Комментарий к роману Владимира Набокова «Дар» — страница 137 из 153

Интенсивность и широта диалога с различными литературными традициями (беспрецедентные для русской прозы) могут быть правильно оценены лишь в том случае, если мы увидим в «Даре» программное заявление, Magna Carta творческой свободы писателя-изгнанника, а не первый прототип интертекстуальной игры в «Бледном огне» или «Аде». Очевидно, что Набоков искал ответ на ключевой вопрос, который задавали в 1930-е годы все эмигрантские писатели и критики: может ли русская литература сохранить себя в условиях изгнания? Отрицательные ответы тогда преобладали. Например, Марк Слоним заявил, что эмигрантская литература обречена на гибель, ибо утрата родины препятствует какому бы то ни было художественному развитию и неминуемо ведет к творческой импотенции и стагнации (Воля России. 1931. № 7/9. С. 282–284). По утверждению Владимира Варшавского, трагизм судьбы молодых писателей-эмигрантов состоит в том, что они существуют в полном вакууме, лишенные человеческих и социальных связей, более одинокие и отъединенные от внешнего мира, чем человек на необитаемом острове, и поэтому вынуждены созерцать, испытывать и выражать лишь страдания абсолютной изоляции или полностью уходить внутрь себя (Варшавский 1936). За исключением одного Сирина, «писателя, существующего вне среды, вне страны, вне всего остального мира», эмигрантская литература бесплодна и безжизненна, утверждал Гайто Газданов, указав на три причины этого: отсутствие читателя, отсутствие «социально-психологических устоев» и отсутствие «правильного морального отношения» (Газданов 1936). С точки зрения Федора Степуна, эмигрантские писатели не способны создать ничего сколько-нибудь значительного из-за своей одержимости мелкими воспоминаниями и предательством важнейшей национальной памяти, и он призвал их выработать единое политическое мировоззрение, которое он называет «пореволюционным сознанием», и обрести некую «общность духовного служения» «вечному лику России» (Степун 1935).
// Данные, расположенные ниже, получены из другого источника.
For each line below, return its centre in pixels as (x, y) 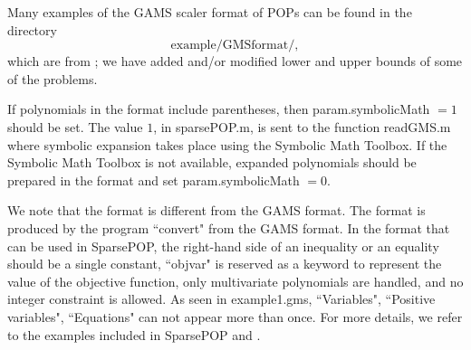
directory (32, 29)
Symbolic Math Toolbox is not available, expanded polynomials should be (212, 162)
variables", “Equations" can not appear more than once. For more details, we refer (235, 316)
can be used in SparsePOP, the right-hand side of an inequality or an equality (223, 246)
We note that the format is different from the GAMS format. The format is (216, 210)
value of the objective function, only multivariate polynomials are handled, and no (235, 281)
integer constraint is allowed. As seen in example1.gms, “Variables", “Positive (221, 299)
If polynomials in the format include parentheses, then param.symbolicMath (219, 109)
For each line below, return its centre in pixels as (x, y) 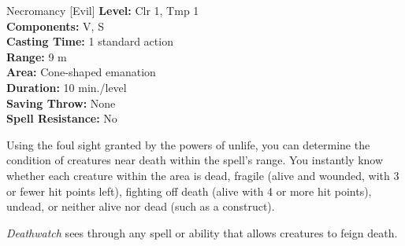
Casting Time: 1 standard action (90, 41)
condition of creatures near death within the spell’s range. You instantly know (195, 160)
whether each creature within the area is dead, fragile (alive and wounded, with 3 (203, 175)
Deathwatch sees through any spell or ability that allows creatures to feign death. (202, 232)
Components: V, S (55, 26)
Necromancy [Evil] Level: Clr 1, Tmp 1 (103, 10)
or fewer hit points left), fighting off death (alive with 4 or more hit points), (189, 191)
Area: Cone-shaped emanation (81, 72)

Позиция Набокова в этой полемике, как обычно, шла вразрез мнениям большинства и была близка только позиции Ходасевича. Последний в своем очерке «Литература в изгнании» (1933) объяснил недостатки и слабости эмигрантской литературы тем, что «в своей глубокой внутренней сущности она оказалась недостаточно эмигрантской», не смогла придать смысл самому факту изгнания и использовать его на благо, чтобы открыть в себе «тот пафос, который один мог придать ей новые чувства, новые идеи, а с тем вместе и новые литературные формы» (Ходасевич 1991: 466–472). Образцовый художник в изгнании, герой «Дара» демонстрирует, «что делать» для достижения этой цели.
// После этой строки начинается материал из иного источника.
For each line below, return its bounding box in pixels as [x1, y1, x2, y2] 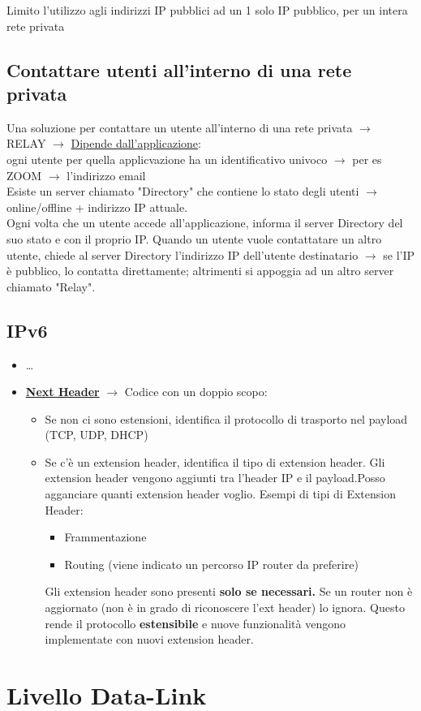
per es [352, 150, 382, 167]
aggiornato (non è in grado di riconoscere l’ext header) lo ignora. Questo [45, 599, 405, 616]
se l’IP [383, 246, 415, 263]
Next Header [25, 383, 100, 400]
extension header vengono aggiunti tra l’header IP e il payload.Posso [45, 469, 385, 486]
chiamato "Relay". [6, 278, 96, 295]
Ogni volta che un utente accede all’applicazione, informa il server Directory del [6, 214, 403, 231]
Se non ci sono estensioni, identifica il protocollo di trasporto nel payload [45, 410, 408, 427]

Для Федора его эмигрантская изоляция в чужой Германии – это не «ужасная», «холодная», «темная» тюремная камера, как для Газданова или Варшавского, но «чудное одиночество <… >чудный благотворный контраст между [его] внутренним обыкновением и страшно холодным миром вокруг»; как он говорит, «в холодных странах теплее в комнатах; конопатят и топят лучше» (526; курсив мой). Набоковский изгнанник возмещает разлуку, бесприютность и разрыв внешних социальных связей единением со своими внутренними реальностями, которые питают его всепоглощающее воображение. Прежде всего это реальность окружающего мира, особенно природы с ее «невероятным художественным остроумием» мимикрии, метаморфозами, узорами и комбинациями – реальность, которую необходимо внимательно исследовать, глядя на нее «вещими зеницами» пушкинского поэта-пророка, поскольку все в ней – от прекрасных бабочек и радуги, «образчика элизейских красок» (261) до «жестянки на пустыре» (344) или даже «рваного матраца со сломанными ржавыми пружинами» (506) – в равной степени заслуживает внимания художника и может получить неожиданные значения в художественном тексте.
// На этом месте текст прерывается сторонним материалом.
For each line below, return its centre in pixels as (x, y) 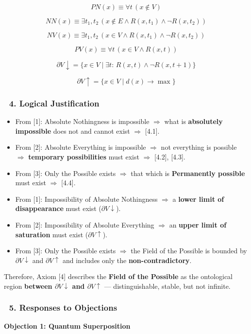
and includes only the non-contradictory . (127, 260)
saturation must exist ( (52, 234)
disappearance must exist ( (58, 208)
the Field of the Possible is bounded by (189, 251)
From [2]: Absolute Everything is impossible (81, 147)
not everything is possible (199, 147)
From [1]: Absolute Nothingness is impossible (82, 121)
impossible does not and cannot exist (73, 131)
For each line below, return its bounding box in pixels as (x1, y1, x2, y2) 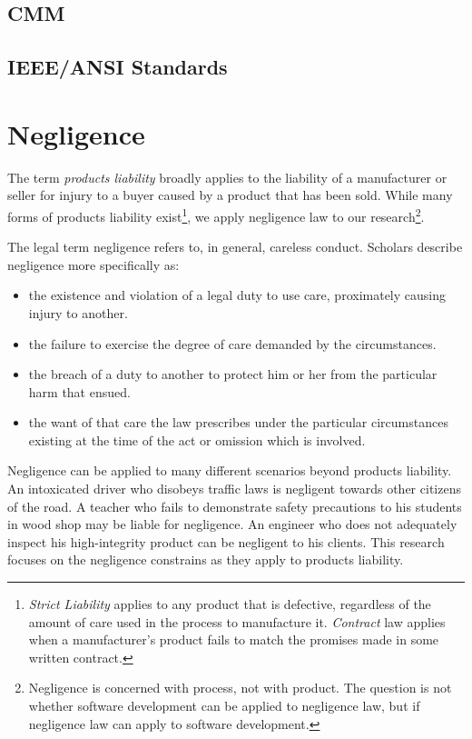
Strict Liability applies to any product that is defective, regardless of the (28, 594, 431, 614)
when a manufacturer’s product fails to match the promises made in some (28, 630, 439, 649)
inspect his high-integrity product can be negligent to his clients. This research (7, 532, 445, 551)
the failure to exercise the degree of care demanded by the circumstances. (28, 334, 437, 353)
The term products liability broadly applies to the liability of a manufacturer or (7, 167, 447, 186)
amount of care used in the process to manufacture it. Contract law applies (28, 612, 446, 631)
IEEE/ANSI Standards (7, 53, 228, 81)
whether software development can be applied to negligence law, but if (28, 696, 420, 714)
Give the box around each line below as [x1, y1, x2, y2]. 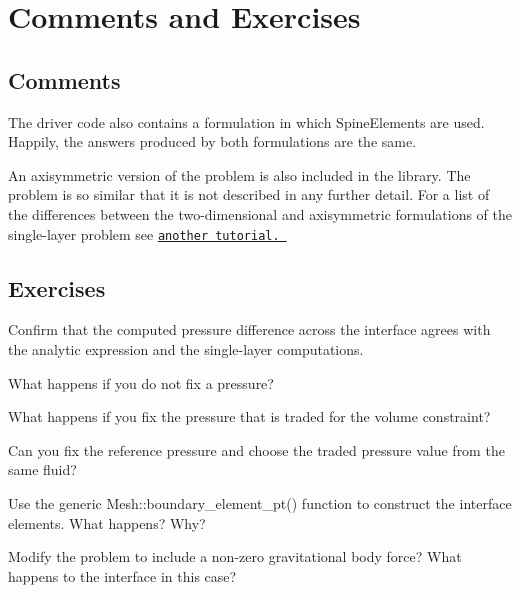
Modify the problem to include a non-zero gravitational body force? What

Вторая реальность – люди – позволяет художнику благодаря любопытству, симпатии или жалости выйти за пределы собственного «я» и «вообразить внутреннее прозрачное движение другого человека, осторожно садясь в собеседника, как в кресло, так чтобы локти того служили ему подлокотниками и душа бы влегла в чужую душу» (222) – то есть увидеть в другом потенциального литературного героя.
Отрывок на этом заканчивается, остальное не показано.